Investigative studies of white matter structures using tractography often require manual virtual bundle dissection to be performed. Human errors and personal decisions make these manual segmentations hard to reproduce. Reproducibility assessment of raters is common practice in other neuroimaging field where segmentation protocols were refined to maximize reproducibility. However, this has not been done in the field of diffusion tractography. The contribution of this study is to provide the first large-scale, multi-center variability assessment of virtual dissection of tractography dataset.
Twenty-four participants were recruited and divided into two groups: experts and non-experts. The division was based on their neuroanatomical educational background. Five independent tractograms were used, each was triplicated (total of 15). One was left untouched, one was flipped in the X axis (left/right) and one was translated. All datasets were randomly named so the tasks could be performed blindly for each participant. Duplicated datasets were used to score the intra-rater agreement and the multiple participants to evaluate inter-rater agreement. Each participant received a document containing instructions for the segmentation of the pyramidal tract (PyT left and right) and a general overview of the segmentation as example. Segmentation involved using 3 WM inclusions ROIs (Internal capsule, Midbrain and Medulla Oblongata) and 2 exclusion ROIs (one plane anterior to the precentral gyrus and one plane posterior to the postcentral gyrus). [4] Each participant performed the same tasks on each triplicate (to evaluate intra-rater reproducibility) and all participants had access to the same datasets (to evaluate inter-rater reproducibility). When multiple raters provide segmentation from an identical dataset, it is interesting to produce a gold standard. Using the voxel or streamlines representation it is possible to assign a value to each voxel or streamline representing the probability of being counted in by the raters.
A single measure is often used to portray a complex phenomenon, e.g. overlap of voxels, represented by the Dice coefficient. However, using the full streamline representation could be insightful. In this work, the Dice score (overlap), distance (similarity) and the correlation (density coherence) ended up being the main measures used to quickly interpret agreement between datasets. However, streamlines-wise measures show lower agreement, meaning that reproducible results are likely more difficult to achieve with the streamlines representation. This indicates a strong need for clear protocols for each bundle or at least detailed documents coming with publications that used manual segmentation. In this work, a single bundle of interest was investigated, the extension to other bundles of interest or other segmentation plan is not trivial and the only conclusion that stand is that agreement is never 100%. The desire to simplify measures or have only one value to describe quality or reproducibility of segmentation need to be repressed. The nature of our datasets makes this task much more complex to interpret than 2D or 3D images.

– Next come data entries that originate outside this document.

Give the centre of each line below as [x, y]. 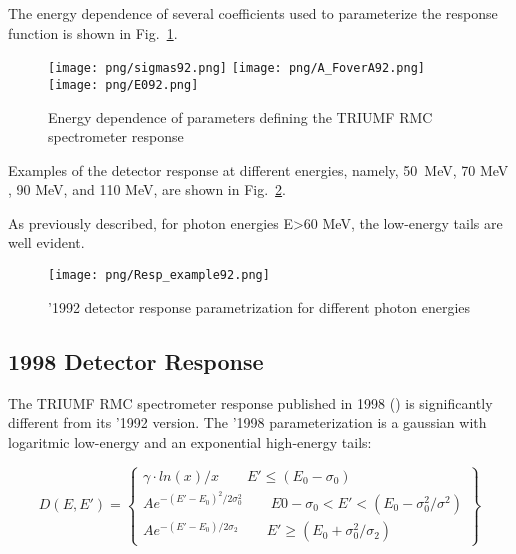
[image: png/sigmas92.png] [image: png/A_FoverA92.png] [236, 68]
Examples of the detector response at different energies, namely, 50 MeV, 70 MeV [258, 169]
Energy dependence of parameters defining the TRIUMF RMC [240, 116]
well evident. [46, 242]
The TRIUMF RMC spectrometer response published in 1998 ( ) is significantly [250, 402]
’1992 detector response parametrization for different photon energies [259, 306]
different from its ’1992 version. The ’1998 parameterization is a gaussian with [247, 422]
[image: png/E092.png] [123, 84]

We would like to thank Jasmeen Sidhu from the Sherbrooke Connectivity Imaging Lab (SCIL) for her help during the design of the study. The authors would like to thank the Fonds de recherche du Québec – Nature et technologies (FRQNT) and NSERC Collaborative Research and Training Experience Program in Medical Image Analysis (CREATE-MIA) for funding this research. We also thank the Université de Sherbrooke institutional chair in neuroinformatics for their support.
[1] Catani, M., Howard, R.J., Pajevic, S. and Jones, D.K., 2002. Virtual in vivo interactive dissection of white matter fasciculi in the human brain. Neuroimage, 17(1), pp.77-94.
[2] Catani, M. and De Schotten, M.T., 2008. A diffusion tensor imaging tractography atlas for virtual in vivo dissections. cortex, 44(8), pp.1105-1132.
[3] Gwet, K.L., 2014. Handbook of inter-rater reliability: The definitive guide to measuring the extent of agreement among raters. Advanced Analytics, LLC.
[4] Chenot, Q., Tzourio-Mazoyer, N., Rheault, F., Descoteaux, M., Crivello, F., Zago, L., Mellet, E., Jobard, G., Joliot, M., Mazoyer, B. and Petit, L., 2018. A probabilistic atlas of the human pyramidal tract in 410 healthy participants. bioRxiv, p.251108
[5] Garyfallidis, E., Côté, M.A., Rheault, F., Sidhu, J., Hau, J., Petit, L., Fortin, D., Cunanne, S. and Descoteaux, M., 2017. Recognition of white matter bundles using local and global streamline-based registration and clustering. NeuroImage.